Сначала, как и водится среди поэтов, Тредиаковский накатил на Ломоносова злодейскую эпиграмму. Малость отлегло от сердца. Затем он принес на Ломоносова “жалобу” в Академию наук:

– Кто знает вашего Ломоносова? Он делам горным учится, а в поэзии я самый главный, и поношение чести не потерплю…

Скупердяй – тот за одну копейку удавится.

Поэт – согласен удавиться за единое слово.

Но тут в судьбу поэта вмешался Данила Шумахер:

– Ода-то Ломоносова на имя государыни представлена. Ты сам-то соображаешь, к чему твои возражения привести могут? Или позабыл, каков кнут имеет Андрей Иванович Ушаков…

Оду Ломоносова в Академии изучали. “Мы, – писал академик Штелин, – были очень удивлены таким еще небывалым в русском языке размером стихов… все читали ее, удивлялись”. Напрасно Тредиаковский умолял принять ею “жалобу”. Шумахер ответил:

– А куда нам ее? Или отправить самому Ломоносову во Фрейберг? Так денег на почтовые расходы в Академии нету…
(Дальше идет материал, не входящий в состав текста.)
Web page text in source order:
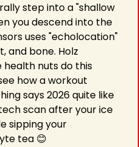
step into a "shallow
you descend into the
uses "echolocation"
and bone. Holz
health nuts do this
how a workout
says 2026 quite like
scan after your ice
sipping your
tea 😊
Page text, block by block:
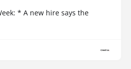
* A new hire says the
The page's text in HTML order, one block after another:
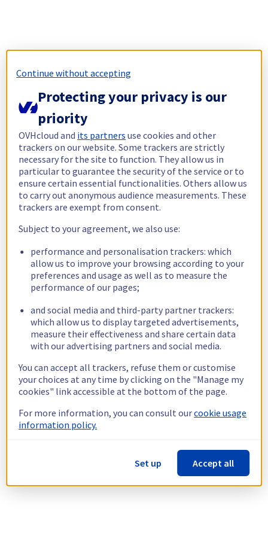
Continue without accepting
Protecting your privacy is our
priority
OVHcloud and its partners use cookies and other
trackers on our website. Some trackers are strictly
necessary for the site to function. They allow us in
particular to guarantee the security of the service or to
ensure certain essential functionalities. Others allow us
to carry out anonymous audience measurements. These
trackers are exempt from consent.
Subject to your agreement, we also use:
performance and personalisation trackers: which
allow us to improve your browsing according to your
preferences and usage as well as to measure the
performance of our pages;
and social media and third-party partner trackers:
which allow us to display targeted advertisements,
measure their effectiveness and share certain data
with our advertising partners and social media.
You can accept all trackers, refuse them or customise
your choices at any time by clicking on the "Manage my
cookies" link accessible at the bottom of the page.
For more information, you can consult ourcookie usage
information policy.
Set up Accept all
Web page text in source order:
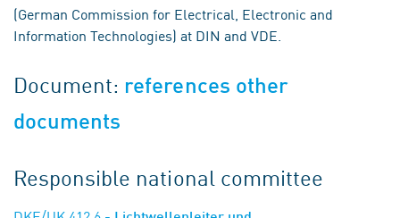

А события во Фрейберге шли своим чередом. Ломоносов, потеряв терпение, начал бушевать, требуя от Генкеля сущей ерунды – честности! Генкель бестрепетно отписывал в Петербург, что Ломоносов опять скандалит. Отчитываясь перед Академией, Ломоносов не щадил Генкеля: “Я же не хотел бы променять на его свои, хотя и малые, но основательные знания, и не вижу причины, почему мне его почитать путеводной звездой…”

Была уже весна 1740 года, когда вся русская троица явилась на дом к Генкелю. Ломоносов не за себя просил, а за Райзера и Виноградова, чтобы Генкель не скрывал от них жалованья. На это достопочтенный профессор показал им фигу.

– Даже если на улицах попрошайничать станете, – были его слова, – я ни единого грошика вам не уступлю…

После такого посула он набросился на студентов с кулаками. При этом кричал, что все русские – грабители:

– Разорили меня совсем! Ваша царица богата, и мне известно, что она может платить за вас, дураков, еще больше… А тебя, Ломоносов, ждет прямая дорога – в солдаты!

У себя дома Ломоносов впал в бешенство. Окно на улицу было открыто, даже прохожие останавливались, чтобы послушать, как русский студент обзывает Генкеля “собачьей ногой”.

– Ломоносов, – жаловался Генкель, – столь дерзостен, что ругал меня именно в тот момент, когда по улице проходил капрал, а из окна соседнего дома выглядывал ветеран-полковник…

Ломоносов в клочья разодрал все “научные” труды Генкеля, а сам без гроша в кармане покинул Фрейберг, унося с собой только пробирные весы с гирьками, ибо без таких весов немыслимо заниматься химией. Он надеялся застать русского посла на ярмарке в Лейпциге, но посол выехал в Кассель. Делать нечего, а в ногах тоже есть правда: пошагал Ломоносов в Кассель, где посла тоже не мог сыскать. Давно и обостренно тосковал он по родине, но все-таки завернул в Марбург, где оформил тайный брак с Елизаветой-Христиной. Семья пивовара не обладала достатком, сидеть же на хлебах своей тещи Ломоносов не пожелал. Решил вернуться в Россию, а там… что будет, того не миновать! И пошел через всю Германию в Гаагу, опять пешком – так птица-дергач, когда другие летят, пешком возвращается в места родимых гнездовий.